Sunday, September 12, 2010


Ever since 1987, when I berated the cinematic fairy-tale spoof, "The Princess Bride," I've enacted the role of the eunuch in the harem, dispensing wisdom, accolades and brickbats to works that I could never write, conceive of or act in. Through the decades, I've shouted hallelujah when Great Lakes Theater Festival pulled off a plangent Plantagenet in some crisply wrought Shakespeare. I've also cried foul when a theater such as the Cleveland Play House skinned and embalmed "The Little Foxes." I'd like to think that over the decades I've solidified my reputation as somewhere between an Addison DeWitt purveyor of platinum bon mots and a gruff, theater-loving Fred Mertz throwing beer bottles at theatrical incarnations of his Ethel.

Ironically, I have been sent to Siberia in two variations of the paper called Scene by the same road-company Stalin, sans the mustache or the power. Just when I was about to give up the hurlyburly of reviewing, the pleas of bedraggled actresses, delicatessen bathroom attendants, various relatives and desperate press agents called me back, like Dolly returning to the Harmonia Gardens.

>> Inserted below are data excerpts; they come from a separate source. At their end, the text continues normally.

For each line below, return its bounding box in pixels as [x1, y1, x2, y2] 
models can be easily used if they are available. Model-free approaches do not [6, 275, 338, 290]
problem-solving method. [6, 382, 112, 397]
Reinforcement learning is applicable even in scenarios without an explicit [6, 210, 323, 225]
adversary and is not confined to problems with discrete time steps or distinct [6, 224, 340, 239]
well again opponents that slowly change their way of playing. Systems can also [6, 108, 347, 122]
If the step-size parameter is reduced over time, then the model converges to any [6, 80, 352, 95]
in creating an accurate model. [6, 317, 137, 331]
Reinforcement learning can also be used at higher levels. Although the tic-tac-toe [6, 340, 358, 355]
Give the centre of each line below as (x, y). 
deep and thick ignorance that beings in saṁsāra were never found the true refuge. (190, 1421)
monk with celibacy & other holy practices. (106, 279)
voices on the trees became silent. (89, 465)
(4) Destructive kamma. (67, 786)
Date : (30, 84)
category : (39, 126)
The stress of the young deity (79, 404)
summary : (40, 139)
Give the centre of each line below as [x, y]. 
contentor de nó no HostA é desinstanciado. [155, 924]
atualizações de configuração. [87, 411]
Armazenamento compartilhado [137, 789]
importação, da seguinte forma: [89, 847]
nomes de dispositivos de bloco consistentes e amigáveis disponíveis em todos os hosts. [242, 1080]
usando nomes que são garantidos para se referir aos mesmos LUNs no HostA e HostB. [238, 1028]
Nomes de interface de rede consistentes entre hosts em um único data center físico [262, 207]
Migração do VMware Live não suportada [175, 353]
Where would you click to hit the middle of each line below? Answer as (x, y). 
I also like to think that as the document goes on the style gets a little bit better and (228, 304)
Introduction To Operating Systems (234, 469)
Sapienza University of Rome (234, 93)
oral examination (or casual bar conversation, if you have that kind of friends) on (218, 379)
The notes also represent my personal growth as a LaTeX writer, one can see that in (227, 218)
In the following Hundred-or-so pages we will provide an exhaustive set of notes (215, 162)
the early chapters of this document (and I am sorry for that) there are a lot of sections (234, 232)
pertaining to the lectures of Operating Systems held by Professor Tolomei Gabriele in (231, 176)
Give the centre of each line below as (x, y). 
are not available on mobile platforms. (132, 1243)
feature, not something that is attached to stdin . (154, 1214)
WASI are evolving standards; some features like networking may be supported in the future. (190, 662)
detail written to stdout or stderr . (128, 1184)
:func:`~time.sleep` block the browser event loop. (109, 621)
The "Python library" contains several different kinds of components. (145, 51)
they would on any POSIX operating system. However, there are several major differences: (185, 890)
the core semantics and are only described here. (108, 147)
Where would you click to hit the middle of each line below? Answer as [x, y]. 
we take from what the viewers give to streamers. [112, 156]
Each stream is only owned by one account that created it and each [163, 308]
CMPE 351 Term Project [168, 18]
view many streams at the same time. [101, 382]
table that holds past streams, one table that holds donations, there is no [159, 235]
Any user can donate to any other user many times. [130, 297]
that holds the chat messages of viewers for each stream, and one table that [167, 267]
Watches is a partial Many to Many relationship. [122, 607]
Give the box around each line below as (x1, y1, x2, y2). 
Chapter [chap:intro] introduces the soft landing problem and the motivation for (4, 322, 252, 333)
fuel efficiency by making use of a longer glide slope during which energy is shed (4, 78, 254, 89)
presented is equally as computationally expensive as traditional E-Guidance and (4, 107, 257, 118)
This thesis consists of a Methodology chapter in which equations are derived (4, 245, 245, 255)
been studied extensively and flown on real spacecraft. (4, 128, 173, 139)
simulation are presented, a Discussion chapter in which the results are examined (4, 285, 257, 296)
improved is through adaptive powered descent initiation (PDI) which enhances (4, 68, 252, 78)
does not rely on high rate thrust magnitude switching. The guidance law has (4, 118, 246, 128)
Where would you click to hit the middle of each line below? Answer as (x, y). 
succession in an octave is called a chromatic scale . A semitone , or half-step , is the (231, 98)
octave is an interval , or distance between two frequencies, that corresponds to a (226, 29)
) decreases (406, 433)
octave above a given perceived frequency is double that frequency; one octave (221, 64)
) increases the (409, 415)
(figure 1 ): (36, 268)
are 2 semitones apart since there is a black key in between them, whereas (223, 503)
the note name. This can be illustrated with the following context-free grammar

I must enter a personal confession here: I had been shown how computers can crush human endeavors and lives. This truth had been amply drummed into my brain by such films as "The Desk Set," in which Katharine Hepburn and her office were threatened with extinction by a computer the size of a Buick, and "2001: A Space Odyssey," which showed us the insidious Hal leaving poor astronaut Gary Lockwood left floating lethally in space.

But to paraphrase Tevye, on the other hand, no more censorious editors butchering my copy to fit space; no more banishment of intoxicating reference, such as Oogie Pringle; and no more dumming down of colorful verbiage. Plus here is the opportunity to extend my range from local theater to other life-expanding enticements, including book, CD and DVD reviews and panagyrics to artists who deserve praise for the enrichment they've brought to this critic's life.

Above all, this would offer - in lieu of a paltry paycheck - the even more potent stimulation of ultimate ego gratification. Enjoy. 

(Barbra Streisand, as the other Dolly, arrives at the Harmonia Gardens.)